# best place to live with 2 children



## mandol200408 (Oct 17, 2015)

hi we are looking to move to spain in the next few weeks we have 2 children and will be renting we have a bouncy castle/entertainment company in england and hopefully bring some of it over to spain the thing we are finding hard is witch area would be best for the children with school any advice would be great


----------



## DunWorkin (Sep 2, 2010)

How old are the children?


----------



## Lynn R (Feb 21, 2014)

Just to give you some idea of how many companies there are operating in the Málaga area, for example, and the prices charged for bouncy castle hire.

https://www.google.es/webhp?sourcei...espv=2&ie=UTF-8#q=castillos hinchables malaga


----------



## Pesky Wesky (May 10, 2009)

mandol200408 said:


> hi we are looking to move to spain in the next few weeks we have 2 children and will be renting we have a bouncy castle/entertainment company in england and hopefully bring some of it over to spain the thing we are finding hard is witch area would be best for the children with school any advice would be great


How old are the children?
If they are 3 and 5 for example it won't matter much where you go because they will learn the language without too many problems. The parents are usually the ones left struggling in these cases! 
If you need to work then you'll probably need to establish where you can set up your business and what that involves in terms of licences, cost, continuity etc, and finding out whether it is actually feasible before you move over lock stock and barrel.
The local town halls are the usual places for this kind of info. Unless you speak advanced Spanish you may want to approach one that has a department for foreigners where there might be someone who speaks English and that wipes out almost all of them, but here are some along the Costa del Sol. I've just found this article about them
town halls. Surinenglish.com
On the right hand side there's a list of all the town halls that have a foreigners dept. This is *an old article* but it can serve as a starting point


----------



## ccm47 (Oct 15, 2013)

No one school is best for all children, nor sadly, is one teacher! So even though I am an ex teacher I would discount this as part of my search criteria for a province. I'd look for a school that has a better than satisfactory rating once I'd settled on a general area, then rent near it.

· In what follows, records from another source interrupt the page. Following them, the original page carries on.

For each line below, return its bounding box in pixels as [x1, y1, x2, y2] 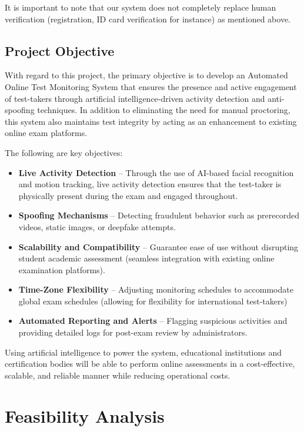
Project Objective [5, 41, 115, 59]
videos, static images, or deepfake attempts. [18, 220, 176, 233]
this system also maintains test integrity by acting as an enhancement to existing [5, 115, 297, 127]
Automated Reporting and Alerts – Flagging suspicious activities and [18, 314, 288, 327]
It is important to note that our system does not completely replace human [5, 1, 276, 13]
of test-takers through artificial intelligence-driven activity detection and [5, 92, 265, 104]
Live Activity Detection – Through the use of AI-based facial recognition [18, 166, 294, 178]
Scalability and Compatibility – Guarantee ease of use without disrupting [18, 240, 299, 253]
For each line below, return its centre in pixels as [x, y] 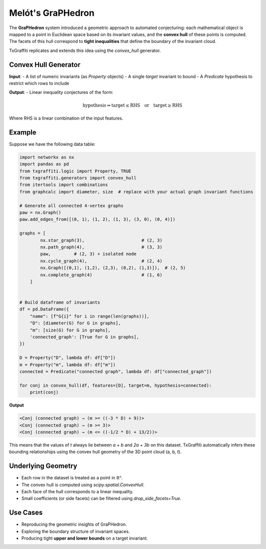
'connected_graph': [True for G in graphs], [84, 337]
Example [23, 132]
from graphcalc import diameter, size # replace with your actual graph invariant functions [136, 192]
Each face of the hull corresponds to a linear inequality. [78, 491]
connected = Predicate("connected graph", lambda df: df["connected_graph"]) [116, 371]
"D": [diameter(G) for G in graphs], [75, 323]
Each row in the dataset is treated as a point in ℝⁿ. [72, 478]
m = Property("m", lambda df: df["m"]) [67, 365]
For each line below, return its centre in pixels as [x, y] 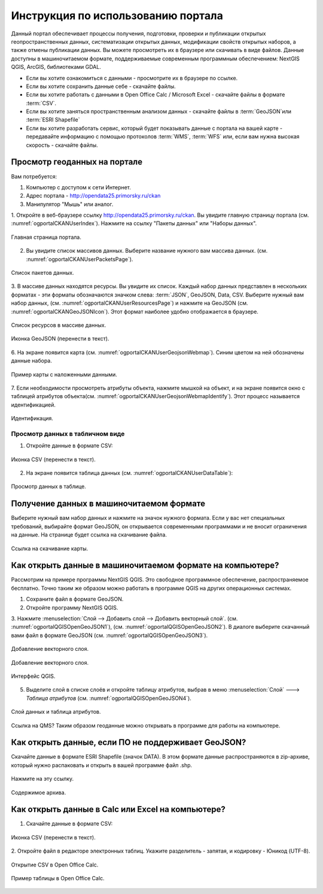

Following the search criteria already given I looked up Barcelona and Zaragoza, there are already 2 or 3 companies around each of the cities, renting castles out at around €50 a day! You already know the costs involved in transporting, erecting, and maintaining them. So deducting these costs, how much profit does that leave?

More importantly who would be your customers?

I admit I don't know the figures for parents who live in villas v flats, but I have noticed that huge numbers of villas have only small terraces instead of genuine gardens which would never accommodate a castle. Thus only very affluent parents, with larger properties, not supporting their extended family are potential customers, plus perhaps foreign doting holiday makers renting a villa.
This leaves function and holiday locations as being a viable customer source. Are they going to need a castle for the whole season? If for a specific type of function how many times a month?

Personally I see this type of business as being one that is suitable for somebody who has an independent income and is looking for a sideline. They also need excellent Spanish from day one in order to cope with the customers and paperwork.


----------



## xabiaxica (Jun 23, 2009)

mandol200408 said:


> hi we are looking to move to spain in the next few weeks we have 2 children and will be renting we have a bouncy castle/entertainment company in england and hopefully bring some of it over to spain the thing we are finding hard is witch area would be best for the children with school any advice would be great


:welcome:

Spain is a huge country - where have you been in Spain? what did you like / not like? do you want inland or coastal? some / a lot / no other expats?

& as the others have said, the ages of your children will make a difference, because if they are over say 10 years old, you'll need to be near International/British schools


----------



## mandol200408 (Oct 17, 2015)

hi thank you all for the reply's my children are 4 and 11 we would like to be coastal (Dona Pepa, Ciudad Quesada) is a area we like. we will have someone in England running the castle business as well as property we have to rent out. we are hoping that they may be a market for water inflatables. although we don't want to live in a big town but we do need to be a few miles from it


----------



## bob_bob (Jan 5, 2011)

The eleven year old will need to go to an 'International' School because unless she already speaks Spanish, she won't pick up the language quick enough to cope with the academic side of her education so you need to budget an extra few thousand a year into your cash flow projection.


----------